Hello, dear friend, you can consult us at any time if you have any questions, add WeChat: daixieit

CS989: Big Data Fundamentals

RESIT – COURSEWORK

DEADLINE

DUE:  12:00 noon, Wednesday July 12th, 2023

AIM OF THE ASSIGNMENT

To  provide  deeper  understanding  of  appropriate  methodological  approaches  to  processing  and analysing noisy data; and to encourage appreciation of the challenges involved in data analysis.

LEARNING OUTCOMES

Understanding of the fundamentals of Python to enable the use of various big data technologies; Understand how classical statistical techniques are applied in modern data analysis; Understanding of the potential application of data analysis tools for various problems and appreciate their limitations; Understanding of the challenges and complexity of data analysis.

THE BRIEF

Provide a brief report on the analysis of an open dataset. There are some restrictions on the dataset that can be selected (see below DATASET RULES”). You can focus your report on one aspect of the dataset or multiple aspects, the main objective is to find some interesting questions or problems to answer.

The following criteria will be used when marking your assignment:

•    Identification and description of key challenge(s) or problem(s) to be addressed   10%

•    Introduction to the dataset   10%

•   The challenge(s)/problem(s) is (are) to be addressed using the following   20%

o Summary statistics (including figures) for data being analysed   20%

o Description, rationale, application and findings from only one unsupervised analysis method covered in the module   20%

o Description, rationale, application and findings from only one supervised analysis method covered in the module   20%

•    Reflection on methods used for analysis   10%

•    Structure presentation, and proper citation of references   10%

SUBMISSION

The report to be submitted should be 2500 words (+/- 10%) excluding the front cover, table of content, list of figure / tables, references and appendices. The document must be in pdf format. All code used for the analysis is also to be submitted, if not submitted the submission will be considered incomplete and the resit will receive a mark of zero; More details will be available on the submission page on MyPlace. Both the code and the report should be submitted using MyPlace; no submission will be accepted in any different way.

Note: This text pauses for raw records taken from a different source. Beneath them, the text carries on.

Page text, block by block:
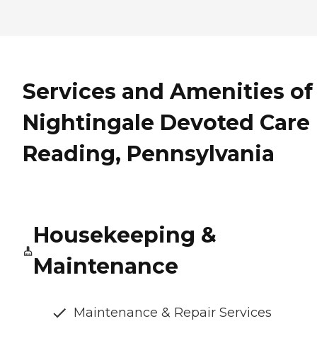
Services and Amenities of
Nightingale Devoted Care
Reading, Pennsylvania
Housekeeping &
Maintenance
Maintenance & Repair Services
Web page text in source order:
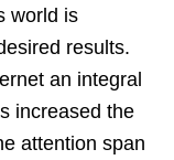
world is
results.
an integral
increased the
attention span
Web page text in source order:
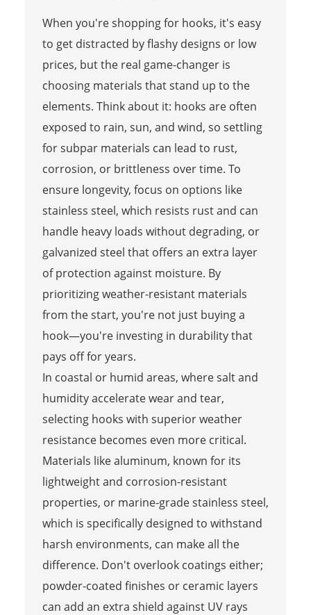
When you're shopping for hooks, it's easy
to get distracted by flashy designs or low
prices, but the real game-changer is
choosing materials that stand up to the
elements. Think about it: hooks are often
exposed to rain, sun, and wind, so settling
for subpar materials can lead to rust,
corrosion, or brittleness over time. To
ensure longevity, focus on options like
stainless steel, which resists rust and can
handle heavy loads without degrading, or
galvanized steel that offers an extra layer
of protection against moisture. By
prioritizing weather-resistant materials
from the start, you're not just buying a
hook—you're investing in durability that
pays off for years.
In coastal or humid areas, where salt and
humidity accelerate wear and tear,
selecting hooks with superior weather
resistance becomes even more critical.
Materials like aluminum, known for its
lightweight and corrosion-resistant
properties, or marine-grade stainless steel,
which is specifically designed to withstand
harsh environments, can make all the
difference. Don't overlook coatings either;
powder-coated finishes or ceramic layers
can add an extra shield against UV rays

Assessments submitted after the deadline will receive a mark of zero .

DATASET RULES

Example datasets are available on:

➢ The UCI Machine Learning Repository:https://archive.ics.uci.edu/ml/datasets.php

➢ Kaggle website:https://www.kaggle.com/datasets

You can also select a dataset from other sources, but make sure that the dataset is public and that you have the right to access and analyse the dataset and to share the results.

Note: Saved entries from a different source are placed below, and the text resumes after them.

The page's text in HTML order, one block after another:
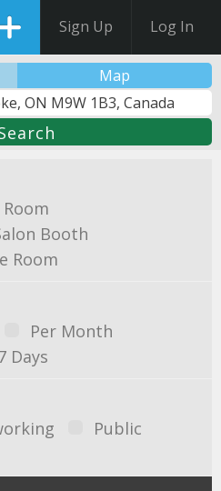
Sign Up Log In
Map
Booth
Room
Per Month
Days
Public

However, you cannot select a dataset that:

A comes packaged with Scikit-Learn

❖ Boston house-prices dataset

❖ Iris dataset

❖ Diabetes dataset

❖ Digits dataset

❖ Linnerud dataset

❖ Wine dataset

❖ Breast cancer wisconsin dataset

For more information:https://scikit-learn.org/stable/datasets/index.html

A comes packaged with Seaborn

❖ anscombe.csv: Anscombe dataset

❖ attention.csv: Attention dataset

❖ brain_networks.csv: Brain networks dataset

❖ car_crashes.csv: Add 538 car crash dataset

❖ diamonds.csv: Add diamonds dataset

❖ dots.csv: Add dots dataset

❖ exercise.csv: Add exercise dataset

❖ flights.csv: Add flights dataset

❖ fmri.csv: Change sorting of events in fmri data

❖ gammas.csv: Make fake fmri data make a bit more sense

❖ iris.csv: Add iris dataset

❖ mpg.csv: Add mpg dataset

❖ planets.csv: Planets dataset

❖ tips.csv: Tips dataset

❖ titanic.csv: Titanic dataset

For more information:https://github.com/mwaskom/seaborn-data

A we have worked on during Lab sessions

Please note that submitted projects on one of the above datasets will receive a mark of zero.